(TASK DESCRIPTION):
Your answer must be an exact copy of the lines below, from the first through the one with "esto no funciona", with no pictures.

(RECORD EXCERPTS):
-------------------------
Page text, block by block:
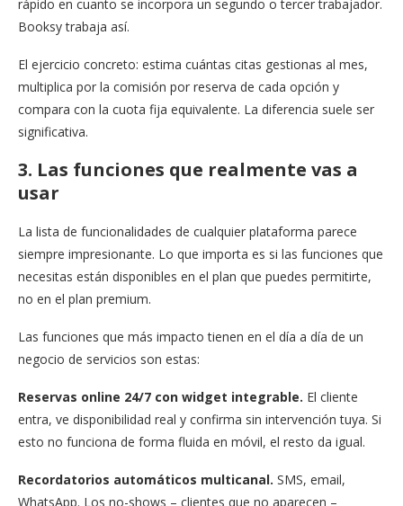
rápido en cuanto se incorpora un segundo o tercer trabajador.
Booksy trabaja así.
El ejercicio concreto: estima cuántas citas gestionas al mes,
multiplica por la comisión por reserva de cada opción y
compara con la cuota fija equivalente. La diferencia suele ser
significativa.
3. Las funciones que realmente vas a
usar
La lista de funcionalidades de cualquier plataforma parece
siempre impresionante. Lo que importa es si las funciones que
necesitas están disponibles en el plan que puedes permitirte,
no en el plan premium.
Las funciones que más impacto tienen en el día a día de un
negocio de servicios son estas:
Reservas online 24/7 con widget integrable. El cliente
entra, ve disponibilidad real y confirma sin intervención tuya. Si
esto no funciona de forma fluida en móvil, el resto da igual.
Recordatorios automáticos multicanal. SMS, email,
WhatsApp. Los no-shows – clientes que no aparecen –
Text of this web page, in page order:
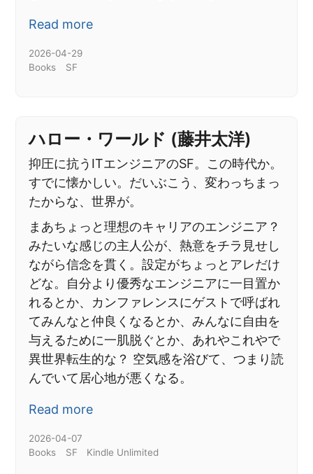
Read more
2026-04-29
Books
SF
ハロー・ワールド (藤井太洋)
抑圧に抗うITエンジニアのSF。この時代か。
すでに懐かしい。だいぶこう、変わっちまっ
たからな、世界が。
まあちょっと理想のキャリアのエンジニア？
みたいな感じの主人公が、熱意をチラ見せし
ながら信念を貫く。設定がちょっとアレだけ
どな。自分より優秀なエンジニアに一目置か
れるとか、カンファレンスにゲストで呼ばれ
てみんなと仲良くなるとか、みんなに自由を
与えるために一肌脱ぐとか、あれやこれやで
異世界転生的な？ 空気感を浴びて、つまり読
んでいて居心地が悪くなる。
Read more
2026-04-07
Books
SF Kindle Unlimited
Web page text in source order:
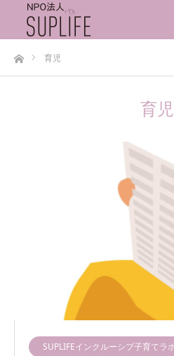
ホーム育児
育児
SUPLIFEインクルーシブ子育てラ
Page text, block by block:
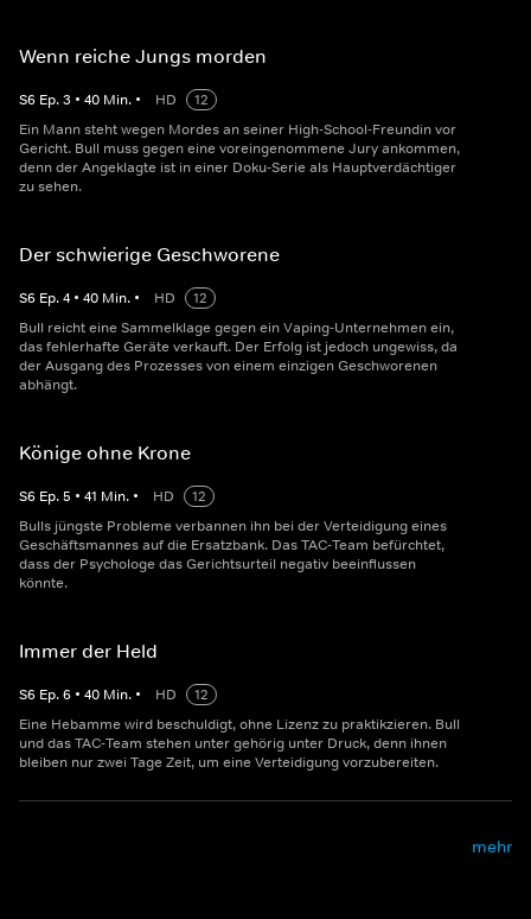
Wenn reiche Jungs morden
S6 Ep.3 • 40 Min. • HD
12
Ein Mann steht wegen Mordes an seiner High-School-Freundin vor
Gericht. Bull muss gegen eine voreingenommene Jury ankommen,
denn der Angeklagte ist in einer Doku-Serie als Hauptverdächtiger
zu sehen.
Der schwierige Geschworene
S6 Ep.4 • 40 Min. • HD
12
Bull reicht eine Sammelklage gegen ein Vaping-Unternehmen ein,
das fehlerhafte Geräte verkauft. Der Erfolg ist jedoch ungewiss, da
der Ausgang des Prozesses von einem einzigen Geschworenen
abhängt.
Könige ohne Krone
S6 Ep.5 • 41 Min. • HD
12
Bulls jüngste Probleme verbannen ihn bei der Verteidigung eines
Geschäftsmannes auf die Ersatzbank. Das TAC-Team befürchtet,
dass der Psychologe das Gerichtsurteil negativ beeinflussen
könnte.
Immer der Held
S6 Ep.6 • 40 Min. • HD
12
Eine Hebamme wird beschuldigt, ohne Lizenz zu praktikzieren. Bull
und das TAC-Team stehen unter gehörig unter Druck, denn ihnen
bleiben nur zwei Tage Zeit, um eine Verteidigung vorzubereiten.
mehr
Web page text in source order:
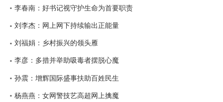
李春南：好书记视守护生命为首要职责
刘李杰：网上网下持续输出正能量
刘福娟：乡村振兴的领头雁
李彦：多措并举助吸毒者摆脱心魔
孙震：增辉国际盛事扶助百姓民生
杨燕燕：女网警技艺高超网上擒魔
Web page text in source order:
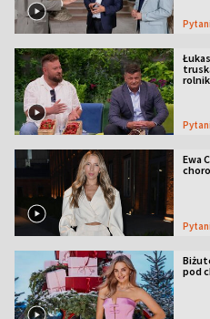
Ewa
pod
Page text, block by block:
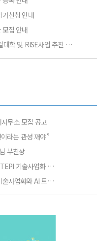
신청 안내
집 안내
[KAUTM 지부 모임] 호남권 지부-글로컬대학 및 RISE사업 추진 전략 공유를 위한 호남
무소 모집 공고
라는 관성 깨야”
부친상
[에듀플러스][2026기술이전·사업화컨퍼런스] STEPI 기술사업화 Policy Co-Lab 출범…
[에듀플러스][2026기술이전·사업화컨퍼런스] 기술사업화와 AI 트렌드 집결, 컨퍼런스
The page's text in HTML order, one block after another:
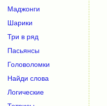
Маджонги
Шарики
Три в ряд
Пасьянсы
Головоломки
Найди слова
Логические
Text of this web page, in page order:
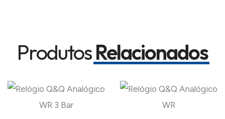
ProdutosRelacionados
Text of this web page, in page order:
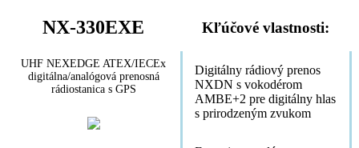
NX-330EXE
UHF NEXEDGE ATEX/IECEx
digitálna/analógová prenosná
rádiostanica s GPS
Kľúčové vlastnosti:
Digitálny rádiový prenos
NXDN s vokodérom
AMBE+2 pre digitálny hlas
s prirodzeným zvukom
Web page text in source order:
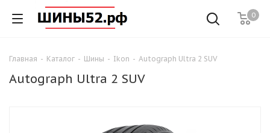
0
Главная - Каталог - Шины - Ikon - Autograph Ultra 2 SUV
Autograph Ultra 2 SUV
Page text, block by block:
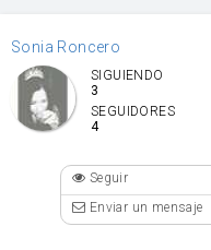
Sonia Roncero
SIGUIENDO
3
SEGUIDORES
4
Seguir
Enviar un mensaje
-------------------------
(TASK OUTPUT):
Page text, block by block:
rápido en cuanto se incorpora un segundo o tercer trabajador.
Booksy trabaja así.
El ejercicio concreto: estima cuántas citas gestionas al mes,
multiplica por la comisión por reserva de cada opción y
compara con la cuota fija equivalente. La diferencia suele ser
significativa.
3. Las funciones que realmente vas a
usar
La lista de funcionalidades de cualquier plataforma parece
siempre impresionante. Lo que importa es si las funciones que
necesitas están disponibles en el plan que puedes permitirte,
no en el plan premium.
Las funciones que más impacto tienen en el día a día de un
negocio de servicios son estas:
Reservas online 24/7 con widget integrable. El cliente
entra, ve disponibilidad real y confirma sin intervención tuya. Si
esto no funciona de forma fluida en móvil, el resto da igual.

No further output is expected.